The body is more prone to stress in the final days.
Causes include:

  • Progesterone fluctuations
  • Blood sugar changes
  • Sleep disruption

Environmental stressors feel twice as intense during PMS.

3. PMS or PMDD? Clinical Distinction

PMS (Premenstrual Syndrome)

Emotional and physical symptoms experienced before menstruation.

Symptoms:

  • Tension
  • Fragility
  • Increased tearfulness
  • Appetite changes
  • Sleep irregularities

PMS affects about 75% of women.

PMDD (Premenstrual Dysphoric Disorder)

A much more severe form of PMS.

Symptoms:

  • Severe emotional collapse
  • Panic-like feelings
  • Withdrawal from social life
  • Impaired daily functioning
  • Severe anger outbursts

Affects only 3–8% of women.
Treatment is required.

4. Clinical Findings on Mood Across the Cycle

According to studies:

  • 64% of women feel more irritable in the luteal phase
  • 57% have reduced concentration
  • 46% experience lowered self-perception
  • 35% withdraw socially

These symptoms are not "personality traits" but entirely linked to the biological cycle.

5. Clinically Recommended Supports to Balance Mood

1. Magnesium (Especially in Luteal Phase)

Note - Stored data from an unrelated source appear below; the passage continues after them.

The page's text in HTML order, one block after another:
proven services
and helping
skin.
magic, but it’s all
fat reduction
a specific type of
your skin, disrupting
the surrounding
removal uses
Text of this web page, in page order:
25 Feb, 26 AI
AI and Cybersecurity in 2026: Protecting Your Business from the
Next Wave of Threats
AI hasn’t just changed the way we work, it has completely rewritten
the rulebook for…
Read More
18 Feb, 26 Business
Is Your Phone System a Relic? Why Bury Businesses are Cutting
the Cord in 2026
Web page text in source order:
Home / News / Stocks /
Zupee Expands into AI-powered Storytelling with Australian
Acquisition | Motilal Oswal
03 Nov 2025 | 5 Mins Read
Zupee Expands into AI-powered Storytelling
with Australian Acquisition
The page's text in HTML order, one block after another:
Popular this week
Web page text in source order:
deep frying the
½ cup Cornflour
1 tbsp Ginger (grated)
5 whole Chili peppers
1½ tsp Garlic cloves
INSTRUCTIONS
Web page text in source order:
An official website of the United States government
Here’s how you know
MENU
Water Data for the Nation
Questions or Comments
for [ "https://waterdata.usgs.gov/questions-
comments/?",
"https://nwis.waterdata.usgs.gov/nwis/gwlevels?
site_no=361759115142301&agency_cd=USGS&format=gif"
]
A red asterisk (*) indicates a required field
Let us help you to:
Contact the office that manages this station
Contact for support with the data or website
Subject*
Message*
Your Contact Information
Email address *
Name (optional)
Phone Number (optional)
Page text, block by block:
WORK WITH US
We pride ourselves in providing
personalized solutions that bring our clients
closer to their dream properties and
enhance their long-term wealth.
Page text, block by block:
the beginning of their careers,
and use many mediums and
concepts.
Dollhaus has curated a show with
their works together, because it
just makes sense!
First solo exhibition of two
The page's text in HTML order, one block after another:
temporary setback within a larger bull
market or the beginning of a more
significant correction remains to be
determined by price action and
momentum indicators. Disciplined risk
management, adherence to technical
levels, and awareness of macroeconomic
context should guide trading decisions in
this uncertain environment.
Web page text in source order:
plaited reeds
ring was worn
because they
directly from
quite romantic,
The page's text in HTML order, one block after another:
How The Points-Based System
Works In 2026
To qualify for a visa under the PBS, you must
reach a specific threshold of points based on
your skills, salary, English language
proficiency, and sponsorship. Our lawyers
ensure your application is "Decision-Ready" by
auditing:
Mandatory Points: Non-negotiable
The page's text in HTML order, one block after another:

Reduces muscle tension and regulates sleep quality.
Clinical studies show up to a 30% reduction in PMS complaints.

2. Omega-3

Supports serotonin receptors in the brain.
Helps balance mood.

3. Blood Sugar Stability

Rapid drops in blood sugar can cause:

  • Irritability
  • Lowered tolerance
  • Excessive emotional responses

Therefore:
✔ Protein
✔ Healthy fats
✔ Low glycemic carbs
are very effective.

4. Light Exercise

Even a 15–20 minute walk helps counteract progesterone’s inhibitory effect.

5. Reduce Caffeine

Especially in the luteal phase, caffeine can cause:

  • Palpitations
  • Tension
  • Increased irritability

6. Sleep Earlier in Luteal Phase

Corrects the "tired mind – restless body" imbalance caused by progesterone.

7. Severe PMDD Cases

Professional support is required.
Effective interventions include:

  • SSRI medications
  • Cognitive behavioral therapy

6. Benefits of Cycle Tracking for Mood

Tracking the cycle provides improvements in:

  • Knowing when emotional ups and downs will occur
  • Planning more effectively
  • Reducing social burdens during sensitive times
  • Avoiding unnecessary self-pressure
  • Reducing conflicts with partners
  • Approaching children, spouse, family more appropriately

In short, it makes controlling mood easier.

7. When to See a Doctor?

Professional support is essential if any of the following occur:

  • Anger outbursts
  • Severe depression
  • Inability to perform daily tasks
  • Social withdrawal
  • Hopelessness
  • Suspected PMDD
  • Severe PMS lasting 3 consecutive months

CONCLUSION

Mood changes during the menstrual cycle are not "emotionality" or "capriciousness"; they are a clinical reality directly linked to hormones and biology.

Understanding the cycle means understanding one’s own psychology.
This awareness strengthens mental health and improves quality of life.